Ninety-five percent of melanomas, as well as many breast and neuroblastoma tumours, overexpress a tumour antigen called preferentially expressed antigen in melanoma (PRAME), but little is known about its potential oncogenic function. In their Cell paper, René Bernards and colleagues show that PRAME is an important modulator of retinoic acid signalling that promotes cell proliferation and survival.

To investigate the function of PRAME, the authors analysed its protein sequence to identify conserved motifs. They found that in addition to a nuclear localization signal, PRAME contained seven putative binding domains for nuclear receptors such as the retinoic acid receptor (RAR). Luciferase reporter assays showed that PRAME was indeed able to repress transcription of genes that contain retinoic acid-responsive elements, but not genes that are activated by other nuclear receptors such as the oestrogen receptor or peroxisome proliferator-activated receptor.

Retinoic acid is a signalling molecule that regulates gene expression through its interaction with the retinoic acid receptors RARα, RARβ or RARγ. These RARs can heterodimerize with the retinoid X receptor (RXR) and bind to retinoic acid-responsive elements to activate gene transcription.
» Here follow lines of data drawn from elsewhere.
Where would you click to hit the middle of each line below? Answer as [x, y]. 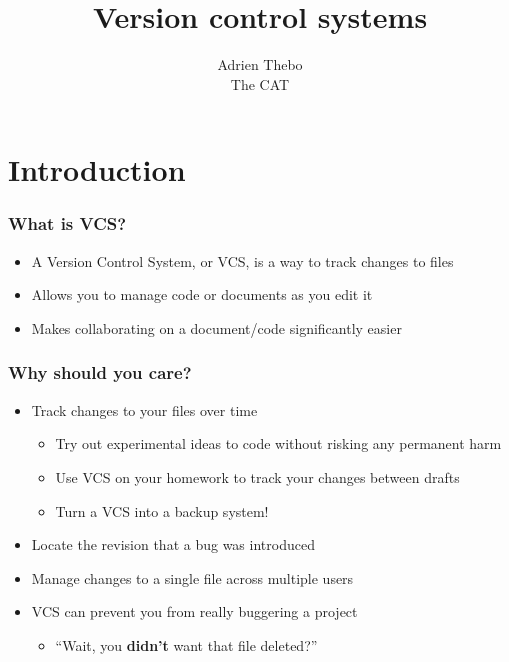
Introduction [97, 169]
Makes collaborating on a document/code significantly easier [216, 327]
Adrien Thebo [260, 64]
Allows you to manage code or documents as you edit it [202, 294]
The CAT [260, 83]
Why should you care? [100, 372]
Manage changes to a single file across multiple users [192, 577]
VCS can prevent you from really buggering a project [194, 611]

In the absence of retinoic acid, RARs remain bound to DNA and repress gene expression. Bernards and colleagues demonstrated that PRAME represses RAR-mediated gene transcription in a ligand (retinoic acid)-dependent manner. They showed that PRAME interacts with RAR directly, and expression of PRAME in F9 mouse embryonic carcinoma cells prevented retinoic acid-induced differentiation, cell-cycle arrest and apoptosis. Conversely, PRAME knockdown in melanoma restored retinoic acid signalling, as well as significantly inhibiting melanoma growth in the presence of retinoic acid in a melanoma xenograft model.

So, how does PRAME repress RAR-mediated gene transcription? Transcriptional repression often involves the recruitment of histone deacetylases (HDACs), but treatment of PRAME-expressing cells with the HDAC inhibitor trichostatin A did not affect transcriptional repression by PRAME. However, preliminary evidence has indicated that in some human tumours the expression of PRAME correlates with the expression of EZH2, a member of the polycomb group of proteins that are involved in gene silencing. Tagged versions of EZH2 and PRAME were used to confirm that these two proteins interact and repress retinoic acid-dependent RAR-mediated gene transcription. Furthermore, short hairpin RNAs that knock down the expression of either EZH2 or PRAME restored retinoic acid-mediated arrest and apoptosis in melanoma cell lines.

The authors conclude that PRAME is involved in tumour progression rather than tumour initiation by suppressing retinoic acid signalling. However, whether PRAME is a potential therapeutic target for treating melanoma and other cancers requires further investigation.